[INFORMATION]:
--------------------

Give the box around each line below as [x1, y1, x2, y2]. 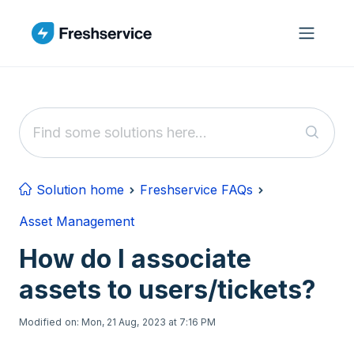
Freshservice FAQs [140, 182, 253, 198]
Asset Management [19, 213, 134, 229]
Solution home [32, 182, 124, 198]
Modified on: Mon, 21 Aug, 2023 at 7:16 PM [19, 316, 217, 328]
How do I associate [19, 243, 251, 274]
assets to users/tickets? [19, 274, 316, 305]
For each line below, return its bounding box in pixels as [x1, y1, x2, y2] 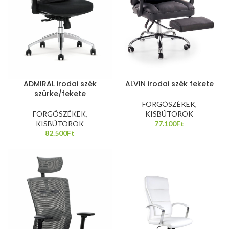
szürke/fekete [34, 88, 86, 99]
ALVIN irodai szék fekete [125, 78, 214, 89]
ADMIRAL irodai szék [23, 79, 97, 89]
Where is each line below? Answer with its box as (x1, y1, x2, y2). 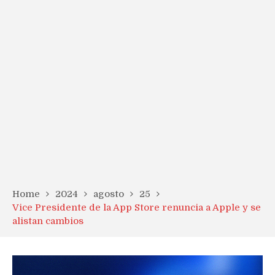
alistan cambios (12, 215, 83, 227)
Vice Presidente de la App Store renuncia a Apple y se (12, 202, 261, 213)
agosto (93, 188, 124, 199)
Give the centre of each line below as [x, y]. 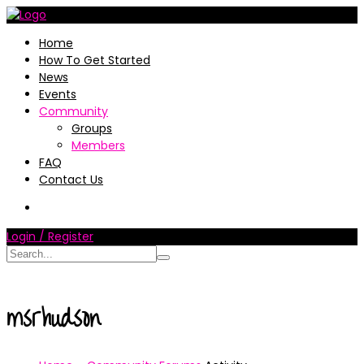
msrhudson [54, 318]
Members [98, 145]
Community [74, 111]
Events [58, 94]
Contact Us [71, 180]
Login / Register [50, 236]
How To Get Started [95, 60]
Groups [92, 128]
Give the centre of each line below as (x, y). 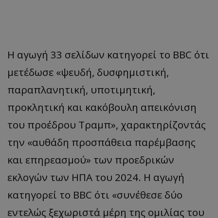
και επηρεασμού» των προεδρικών (91, 159)
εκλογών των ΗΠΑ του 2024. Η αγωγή (96, 177)
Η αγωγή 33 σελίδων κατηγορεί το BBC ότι (108, 54)
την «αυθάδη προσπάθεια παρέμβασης (101, 142)
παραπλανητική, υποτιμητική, (81, 89)
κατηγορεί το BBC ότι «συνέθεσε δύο (95, 194)
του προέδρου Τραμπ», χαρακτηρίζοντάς (107, 124)
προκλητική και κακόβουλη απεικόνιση (102, 107)
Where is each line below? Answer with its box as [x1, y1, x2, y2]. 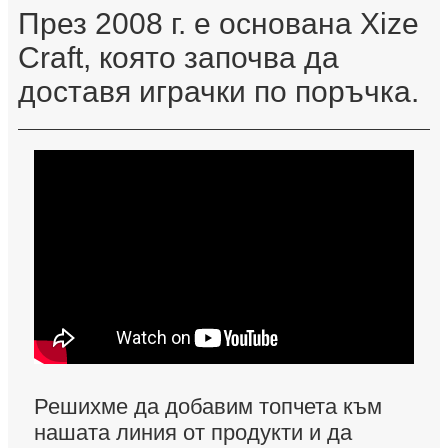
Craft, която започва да [18, 41, 339, 75]
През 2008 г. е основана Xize [18, 7, 419, 41]
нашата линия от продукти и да [34, 420, 352, 446]
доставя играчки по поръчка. [18, 75, 419, 109]
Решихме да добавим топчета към [34, 394, 382, 420]
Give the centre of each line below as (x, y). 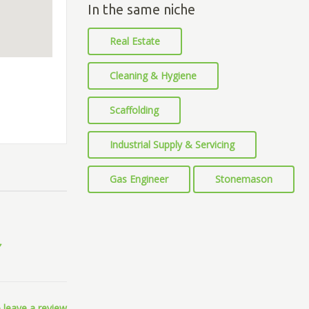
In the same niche (141, 9)
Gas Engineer (139, 179)
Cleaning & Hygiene (153, 76)
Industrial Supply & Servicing (172, 144)
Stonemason (244, 179)
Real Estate (135, 41)
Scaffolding (134, 110)
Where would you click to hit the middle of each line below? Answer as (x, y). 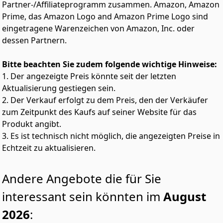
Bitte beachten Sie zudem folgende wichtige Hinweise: (111, 64)
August (185, 196)
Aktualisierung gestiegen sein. (60, 88)
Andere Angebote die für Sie (82, 178)
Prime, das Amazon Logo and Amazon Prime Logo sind (105, 16)
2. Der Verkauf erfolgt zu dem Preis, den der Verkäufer (105, 100)
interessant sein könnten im (83, 196)
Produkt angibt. (33, 124)

--------------------

[TASK STATEMENT]: The listing above should be repeated word for word, with every image left out.

[ANSWER TO THIS TASK]:
Give the box around each line below as [x1, y1, x2, y2]. 
Freshservice FAQs [140, 182, 253, 198]
Asset Management [19, 213, 134, 229]
Solution home [32, 182, 124, 198]
Modified on: Mon, 21 Aug, 2023 at 7:16 PM [19, 316, 217, 328]
How do I associate [19, 243, 251, 274]
assets to users/tickets? [19, 274, 316, 305]
For each line below, return its bounding box in pixels as [x1, y1, x2, y2] 
szürke/fekete [34, 88, 86, 99]
ALVIN irodai szék fekete [125, 78, 214, 89]
ADMIRAL irodai szék [23, 79, 97, 89]
Where is each line below? Answer with its box as (x1, y1, x2, y2). 
alistan cambios (12, 215, 83, 227)
Vice Presidente de la App Store renuncia a Apple y se (12, 202, 261, 213)
agosto (93, 188, 124, 199)
Give the centre of each line below as [x, y]. 
msrhudson [54, 318]
Members [98, 145]
Community [74, 111]
Events [58, 94]
Contact Us [71, 180]
Login / Register [50, 236]
How To Get Started [95, 60]
Groups [92, 128]
Give the centre of each line below as (x, y). 
και επηρεασμού» των προεδρικών (91, 159)
εκλογών των ΗΠΑ του 2024. Η αγωγή (96, 177)
Η αγωγή 33 σελίδων κατηγορεί το BBC ότι (108, 54)
την «αυθάδη προσπάθεια παρέμβασης (101, 142)
παραπλανητική, υποτιμητική, (81, 89)
κατηγορεί το BBC ότι «συνέθεσε δύο (95, 194)
του προέδρου Τραμπ», χαρακτηρίζοντάς (107, 124)
προκλητική και κακόβουλη απεικόνιση (102, 107)
Where is each line below? Answer with its box as [x1, y1, x2, y2]. 
Craft, която започва да [18, 41, 339, 75]
През 2008 г. е основана Xize [18, 7, 419, 41]
нашата линия от продукти и да [34, 420, 352, 446]
доставя играчки по поръчка. [18, 75, 419, 109]
Решихме да добавим топчета към [34, 394, 382, 420]
Give the centre of each line below as (x, y). 
In the same niche (141, 9)
Gas Engineer (139, 179)
Cleaning & Hygiene (153, 76)
Industrial Supply & Servicing (172, 144)
Stonemason (244, 179)
Real Estate (135, 41)
Scaffolding (134, 110)
Where would you click to hit the middle of each line below? Answer as (x, y). 
Bitte beachten Sie zudem folgende wichtige Hinweise: (111, 64)
August (185, 196)
Aktualisierung gestiegen sein. (60, 88)
Andere Angebote die für Sie (82, 178)
Prime, das Amazon Logo and Amazon Prime Logo sind (105, 16)
2. Der Verkauf erfolgt zu dem Preis, den der Verkäufer (105, 100)
interessant sein könnten im (83, 196)
Produkt angibt. (33, 124)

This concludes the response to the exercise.